Especially a used one, since a lot of those .44 magnum owners want to upgrade to a .454 Casull or other super-big-bore calibers.  

For your first "hunting handgun" a .44 magnum is fine, and you can load 44 special rounds in it when you don't need a lot of power, or for shooters who can't tolerate much recoil. You can get .44 Spl cowboy action pistol loads that are very mild. Or you can get Buffalo Bore or Cor-Bon .44 Mag loads that will lay a serious smackdown on big game.

Get the 8" barrel. Longer is better for hunting, or anytime you want the best accuracy.

ANOTHER OPTION:  Ruger Redhawk.  The regular Redhawk is cheaper, but it's not as easy to mount a scope on.  The Super Redhawk is the more modern style, ready for Ruger scope rings and your optics.

***********************

Iron sight option:  For under $600 you should be able to get a brand new Taurus Tracker  .357 magnum revolver , stainless steel, with a 6.5" barrel.  It's got adjustable open sights, and for $50 you can buy a scope base that replaces the rear sight.  But even with open sights you should be able to hunt deer at 50 yards, once you get skilled with it. With a scope, a 50-yard shot should be easy if you have a padded rest to lean you arms or hands on.


----------



## frosty20 (Sep 21, 2014)

Mainly will be hunting deer and hogs. Max distance will be around 50 yds


----------



## Lilly001 (Sep 21, 2014)

If your budget allows a 44 mag revolver would be a good choice. You might find a used blackhawk for around 5-600 if you shop around.
A .357 would also due if you kept the range down to 50 yds or less.
There are a plethora of choices limited only by your wallet.


----------



## bigm (Sep 21, 2014)

*Pistol*

Cva makes a good pistol in 243 you can buy the package at bass pro with red dot scope and case for around 400.00 they have been out for awhile but had trouble being able to import them so bass pro just got their first shipment they might still have some or you could order one,i got one and it is really accurate i also have a s&w 44 and i like the cva better


----------



## fishinjim88 (Jan 16, 2015)

Ruger make some good revolvers . I would suggest a 41 mag , recoil is more like the 357 with knock down more like the 44


----------



## jmoser (Jan 16, 2015)

A used Ruger SA in 44 mag is the best value you can hope for.  Usually plenty for sale; they are built like tanks and cosmetics aside used is normally as good as new.

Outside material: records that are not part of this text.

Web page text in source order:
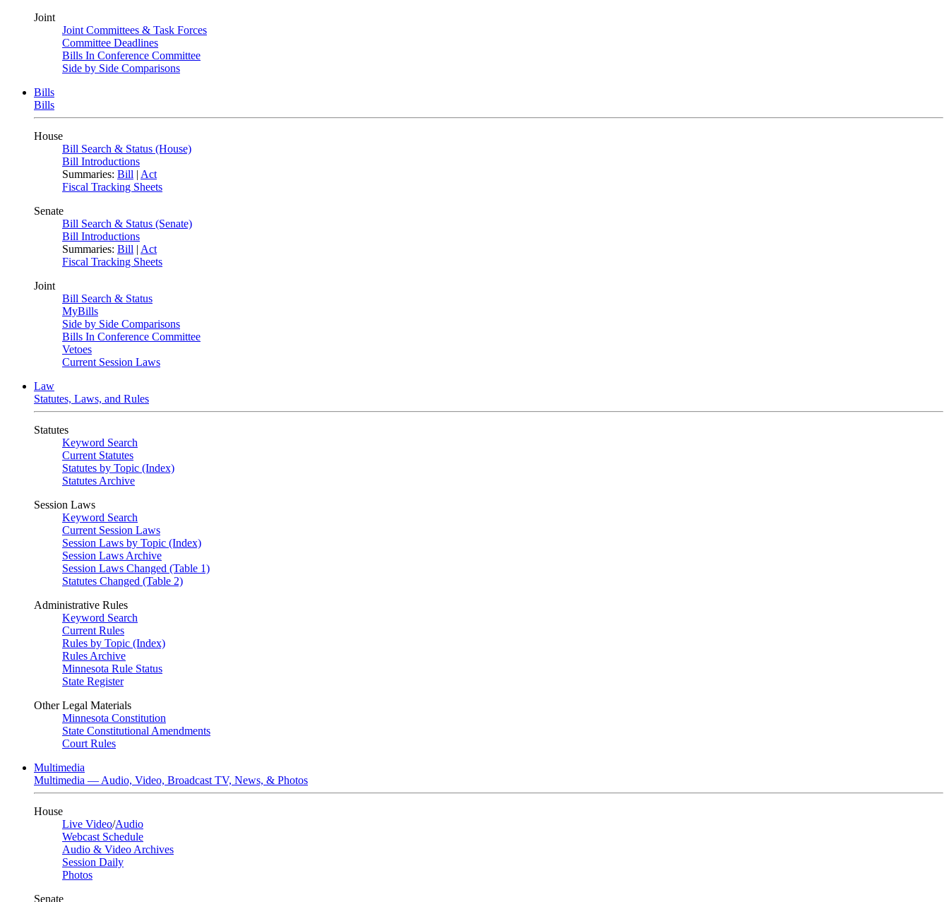
Joint
Joint Committees & Task Forces
Committee Deadlines
Bills In Conference Committee
Side by Side Comparisons
Bills
Bills
House
Bill Search & Status (House)
Bill Introductions
Summaries: Bill | Act
Fiscal Tracking Sheets
Senate
Bill Search & Status (Senate)
Bill Introductions
Summaries: Bill | Act
Fiscal Tracking Sheets
Joint
Bill Search & Status
MyBills
Side by Side Comparisons
Bills In Conference Committee
Vetoes
Current Session Laws
Law
Statutes, Laws, and Rules
Statutes
Keyword Search
Current Statutes
Statutes by Topic (Index)
Statutes Archive
Session Laws
Keyword Search
Current Session Laws
Session Laws by Topic (Index)
Session Laws Archive
Session Laws Changed (Table 1)
Statutes Changed (Table 2)
Administrative Rules
Keyword Search
Current Rules
Rules by Topic (Index)
Rules Archive
Minnesota Rule Status
State Register
Other Legal Materials
Minnesota Constitution
State Constitutional Amendments
Court Rules
Multimedia
Multimedia — Audio, Video, Broadcast TV, News, & Photos
House
Live Video/Audio
Webcast Schedule
Audio & Video Archives
Session Daily
Photos
Senate

Get a 5.5"-7.5" Super Blackhawk and dont look back.

If you practice enough iron sights will do out to 50 yards; you can add a red dot later on for not too much $$ if you prefer.  Dot beats a scope inside 75 yards IMHO, I have both setups.


----------



## Klondike (Jan 16, 2015)

So from one newbie to another I just bought a Ruger Blackhawk convertible in 45 long colt and 45 ACP.  45 ACP lets you practice and +P 45 long colt will do everything a 44 mag will do and some argue better.

$500 out the door


----------



## Bam Bam (Jan 19, 2015)

44 mag!!!!!!!! You Choose the Brand- Taurus,Ruger,S&W,etc.etc!!!!!
My Choice! Taurus 8 3/8 inch Revolver


----------



## frosty20 (Jan 19, 2015)

Thnx for all the responses. I have thought about a Contender but finding one in my budget is hard. I have also thought about the revolvers but I believe I may save up for this one


----------



## Dub (Jan 28, 2015)

frosty20 said:


> Thnx for all the responses. I have thought about a Contender but finding one in my budget is hard. I have also thought about the revolvers but I believe I may save up for this one



Lawd have mercy!

That could work really well.


----------



## Monty4x4 (Jan 28, 2015)

Whoa.  I'd love to send some Underwood Ammo through that thing.  Can't wait to see what velocity they get out of it.  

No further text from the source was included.